Прозвучали первые выстрелы, означавшие начало скачек.
Женщины поднялись, взяли свои покрывала и смешались с толпой.
— До свидания, — по обыкновению сказала мне Хауа.
— До свидания, — ответил я, как всегда, хотя сейчас стоило сказать ей «прощай», ведь мне суждено было увидеть Хауа только полумертвой и неузнаваемой.
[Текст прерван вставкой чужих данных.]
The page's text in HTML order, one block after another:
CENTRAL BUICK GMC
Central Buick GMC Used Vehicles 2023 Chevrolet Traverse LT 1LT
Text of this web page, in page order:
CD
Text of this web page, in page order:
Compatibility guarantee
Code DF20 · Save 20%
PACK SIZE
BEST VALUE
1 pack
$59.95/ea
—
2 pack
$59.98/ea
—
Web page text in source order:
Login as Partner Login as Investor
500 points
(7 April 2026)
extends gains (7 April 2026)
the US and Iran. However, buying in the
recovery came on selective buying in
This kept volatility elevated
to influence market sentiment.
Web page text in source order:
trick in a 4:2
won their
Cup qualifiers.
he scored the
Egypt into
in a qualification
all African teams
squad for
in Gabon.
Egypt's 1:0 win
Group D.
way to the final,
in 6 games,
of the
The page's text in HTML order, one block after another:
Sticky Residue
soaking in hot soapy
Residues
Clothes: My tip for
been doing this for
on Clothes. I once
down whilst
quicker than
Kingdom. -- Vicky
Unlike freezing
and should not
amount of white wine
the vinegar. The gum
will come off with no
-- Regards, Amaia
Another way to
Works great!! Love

Сначала мы смотрели состязания челяди, людей, занимающих самое скромное место на иерархической лестнице, а потому экипированных хуже всех в племени: низкорослые беспородные лошадки, бедно одетые седоки, старые ржавые ружья, простая веревка вместо узды и поводьев. Только быстрая езда еще может привлечь внимание к этим наездникам. Они держатся верхом, словно оседлали стремительных птиц, не управляют лошадьми, почти не придерживают их, позволяя лететь во весь опор. Легкая поступь животных производит не больше шума, чем взмахи крыльев. Любая лошадь хороша для такого наездника, пусть полуобъезженная, пусть по возрасту едва пригодная для верховой езды, лишь бы была резва. Сгодится самое скверное ружье, лишь бы не разорвалось при выстреле, да был бы порох. Не имея ни сапог, ни шпор, слуги пользуются прутом и острыми стременами; плеть они заменяют возгласом аррах, который заставляет встрепенуться даже не самых резвых лошадей. Не может быть и речи о том, чтобы гарцевать и выказывать храбрость, лишь бы мчаться во весь дух и разрядить ружье у цели, сорвав, проносясь мимо женской палатки, поощрительные возгласы — восхищенные крики вместо аплодисментов — в ответ на приветственные залпы.
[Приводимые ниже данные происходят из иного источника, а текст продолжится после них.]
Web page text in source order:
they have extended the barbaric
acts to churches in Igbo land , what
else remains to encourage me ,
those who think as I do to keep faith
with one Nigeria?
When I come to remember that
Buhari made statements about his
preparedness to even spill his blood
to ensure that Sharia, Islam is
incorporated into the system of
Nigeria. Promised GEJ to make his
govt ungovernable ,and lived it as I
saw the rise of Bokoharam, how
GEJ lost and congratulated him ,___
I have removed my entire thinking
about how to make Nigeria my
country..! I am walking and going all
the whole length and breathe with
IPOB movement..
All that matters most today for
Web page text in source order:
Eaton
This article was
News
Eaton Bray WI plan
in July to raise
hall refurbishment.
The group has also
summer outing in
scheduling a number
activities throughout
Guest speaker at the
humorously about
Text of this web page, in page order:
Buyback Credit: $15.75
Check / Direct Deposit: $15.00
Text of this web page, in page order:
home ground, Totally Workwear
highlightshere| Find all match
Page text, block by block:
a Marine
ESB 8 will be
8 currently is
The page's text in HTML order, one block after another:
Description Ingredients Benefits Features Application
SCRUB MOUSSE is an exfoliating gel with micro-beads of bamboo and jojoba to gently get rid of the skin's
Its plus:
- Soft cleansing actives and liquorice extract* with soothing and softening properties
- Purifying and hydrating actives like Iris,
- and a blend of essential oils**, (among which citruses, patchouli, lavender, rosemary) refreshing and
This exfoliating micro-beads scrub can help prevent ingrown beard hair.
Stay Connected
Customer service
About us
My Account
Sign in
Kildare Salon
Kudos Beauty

Представители любого класса с любым достатком имеют право участвовать в играх. Даже высшая аристократия выказывает в подобных случаях удивительное добродушие. Каждый развлекается ради своего удовольствия: слуга скачет бок о бок со своим хозяином, если только его лошаденка способна выдержать темп, заданный хозяйским конем, согласно принципу, существующему во время войн, когда перед лицом врага меркнут кастовые различия и не имеет значения происхождение — летящий галопом скакун стирает всякое неравенство.
Впрочем, короткая прелюдия длилась не более нескольких минут; она только раззадорила публику и дала коням почуять запах пороха. Каид занял место у древка знамени, а рядом с ним его сыновья, два милых мальчика шести и десяти лет. Одежда, обувь, головной убор и высокие желтые кожаные чулки старшего мальчика придавали ему облик юного воина. Он восседал с царственным видом, будто спектакль давался в его честь, откинувшись для большего удобства на седобородых слуг, которые, лежа на животе за его спиной, заменяли ему подушки. В дальнем конце ипподрома, где готовые пуститься вскачь кавалеристы разбились на небольшие группы, раздались крики.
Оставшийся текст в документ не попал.